The Magus Era The Magus Era Chapter 1493: Falló la negociación
The Magus Era The Magus Era Chapter 1493: Falló la negociación
Sus cuernos fueron destrozados junto con una gran mitad de su cabeza. La sangre de dragón hirviente se derramó como una fuente. Sufriendo el dolor irrompible, Ao Ku gritó incontrolablemente y mostró su figura original en el hoyo de diez millas de ancho en el suelo.
Era un dragón de mil millas de largo, con un cuerpo cubierto con escamas puramente negras. Se podía sentir un poder extrañamente brutal y feroz desde cada una de sus escalas.
Él era un malvado dragón. En la época antigua, solía ser un desastre para los seres humanos. Inundó territorios humanos y masacró a seres humanos por diversión. Le gustaba rechinar los dientes con huesos humanos y satisfacer su apetito con sangre humana.
Ji Hao le lanzó a Ao Ku una mirada profunda. Esta maldita criatura, en realidad había encarcelado las almas de todos los seres humanos que fueron asesinados o comidos por él en sus escalas con una magia secreta extremadamente oscura. Cada escala suya era una prisión gigante, ¡con decenas de millones de almas humanas en ella!
¿Cuántas escamas tenía un dragón de mil millas de largo? Decenas de millones de almas fueron encarceladas en todas sus escalas, ¿cuántos seres humanos mataron a esta criatura malvada en total? Desde esta larga distancia, Ji Hao escuchó los desesperados gritos de innumerables almas humanas, de su cuerpo.

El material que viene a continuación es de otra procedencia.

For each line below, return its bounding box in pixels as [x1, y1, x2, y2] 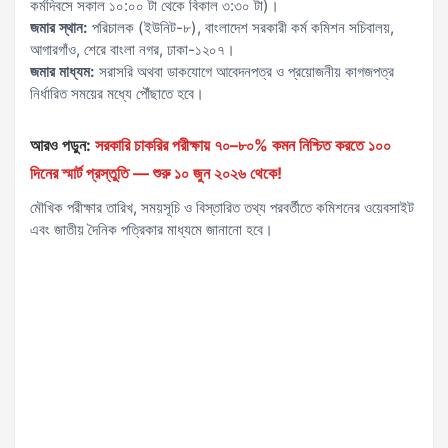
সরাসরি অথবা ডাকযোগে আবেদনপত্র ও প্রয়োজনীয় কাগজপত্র [95, 62, 394, 81]
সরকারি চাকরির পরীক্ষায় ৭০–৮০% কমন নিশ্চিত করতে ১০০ [95, 135, 391, 155]
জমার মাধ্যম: [30, 62, 95, 81]
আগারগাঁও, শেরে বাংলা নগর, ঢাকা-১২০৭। [30, 40, 235, 59]
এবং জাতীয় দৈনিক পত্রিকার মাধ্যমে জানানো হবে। [30, 220, 273, 239]
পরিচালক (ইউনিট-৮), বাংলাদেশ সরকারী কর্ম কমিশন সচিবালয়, [88, 18, 394, 37]
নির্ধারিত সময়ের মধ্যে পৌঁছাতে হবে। [30, 84, 204, 103]
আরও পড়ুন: [30, 135, 91, 155]
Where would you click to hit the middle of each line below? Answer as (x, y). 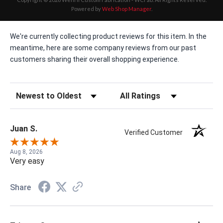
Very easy (27, 161)
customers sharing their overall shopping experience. (95, 59)
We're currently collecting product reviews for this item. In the (108, 37)
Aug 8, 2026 (26, 152)
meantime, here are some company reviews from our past (103, 48)
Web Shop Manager (126, 9)
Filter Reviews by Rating (153, 93)
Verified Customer (156, 133)
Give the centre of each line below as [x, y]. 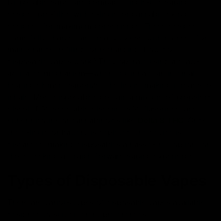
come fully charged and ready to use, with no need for [107, 37]
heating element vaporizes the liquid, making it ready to [110, 85]
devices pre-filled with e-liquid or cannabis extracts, [103, 14]
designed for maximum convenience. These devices [102, 25]
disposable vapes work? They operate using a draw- [104, 61]
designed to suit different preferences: [78, 214]
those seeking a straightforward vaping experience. [102, 156]
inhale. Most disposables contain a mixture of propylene [110, 96]
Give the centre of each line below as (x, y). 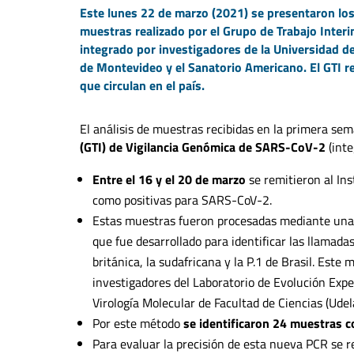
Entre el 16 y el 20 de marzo (169, 179)
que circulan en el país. (142, 85)
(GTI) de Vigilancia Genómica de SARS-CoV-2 (202, 147)
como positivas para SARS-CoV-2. (182, 200)
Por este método (137, 323)
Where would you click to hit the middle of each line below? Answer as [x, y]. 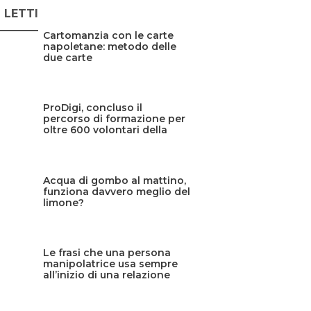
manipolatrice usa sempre [111, 264]
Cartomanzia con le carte [109, 35]
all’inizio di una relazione [107, 275]
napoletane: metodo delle [110, 47]
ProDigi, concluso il [93, 108]
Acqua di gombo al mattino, [115, 180]
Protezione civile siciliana [109, 141]
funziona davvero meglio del [117, 191]
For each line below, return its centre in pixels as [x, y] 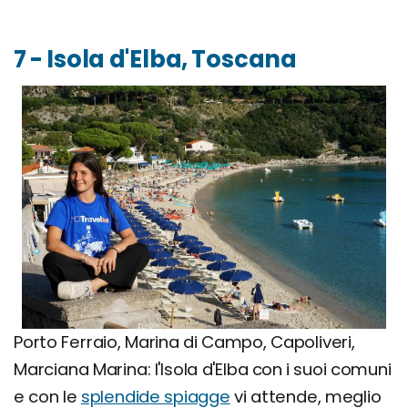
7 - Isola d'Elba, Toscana [155, 60]
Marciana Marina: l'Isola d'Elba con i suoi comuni [203, 370]
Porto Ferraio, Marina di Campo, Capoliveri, [184, 342]
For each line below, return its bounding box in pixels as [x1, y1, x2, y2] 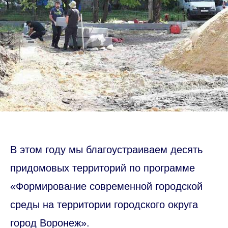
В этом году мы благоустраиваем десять [10, 144, 203, 156]
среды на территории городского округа [10, 199, 198, 211]
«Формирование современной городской [10, 181, 203, 192]
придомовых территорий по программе [10, 162, 195, 174]
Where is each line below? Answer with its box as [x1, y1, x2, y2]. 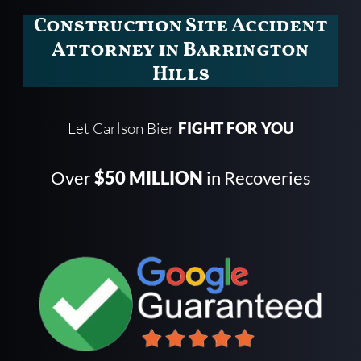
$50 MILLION [93, 167, 203, 189]
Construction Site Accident [33, 12, 328, 41]
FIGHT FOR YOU [177, 118, 294, 138]
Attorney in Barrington [52, 36, 309, 65]
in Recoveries [202, 167, 311, 189]
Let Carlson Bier [67, 118, 178, 139]
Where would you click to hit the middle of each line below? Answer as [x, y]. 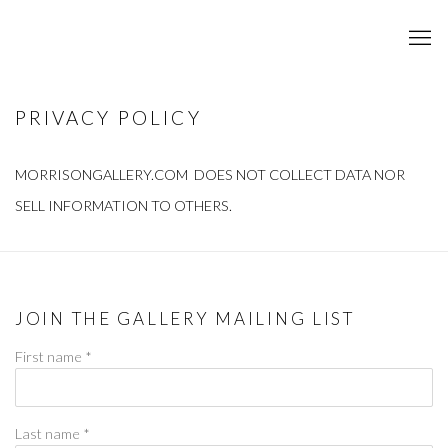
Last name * [52, 433]
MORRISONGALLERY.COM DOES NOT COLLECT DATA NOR [210, 174]
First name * [53, 356]
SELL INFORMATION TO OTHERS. [125, 205]
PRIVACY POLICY [108, 117]
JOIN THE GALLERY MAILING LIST [185, 318]
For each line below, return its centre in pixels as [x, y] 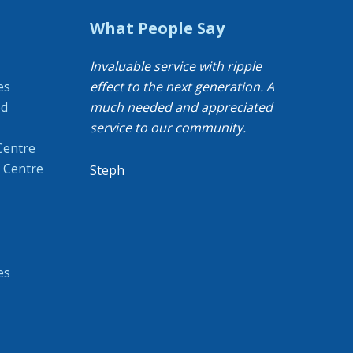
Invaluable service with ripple [175, 66]
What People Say [157, 28]
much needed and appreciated [181, 107]
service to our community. [167, 128]
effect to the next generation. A [182, 87]

«¿Quieres morir?» Ji Hao mostró una mirada feroz mientras miraba fijamente a Ao Gu, a Feng Ling y a los otros dragones y fénix mayores, y dijo: «Tú, el tipo dragón y el fénix, ¿quieres morir?»
Ao Ku fue arrojado al piso por Ji Hao con la campana Pan Gu sin resistencia. Por ahora, yacía en el suelo, gritando de dolor. Lo intentó, pero no pudo luchar de nuevo. Ao Gu y Feng Ling estaban atónitos. No podían creer lo que veían.
Ao Ku era un poderoso dragón, tan fuerte como el Supremo Mago. Confiando en sus fuertes cuerpos físicos, los dragones no tenían miedo de ningún ser vivo en el mundo de Pan Gu. Sus escamas eran armaduras naturales, y sus músculos eran irrompibles. Podrían luchar contra cualquier enemigo apresurándose contra los ataques de los enemigos, y luego destruir a los enemigos con garras, dientes y cuernos incomparablemente afilados.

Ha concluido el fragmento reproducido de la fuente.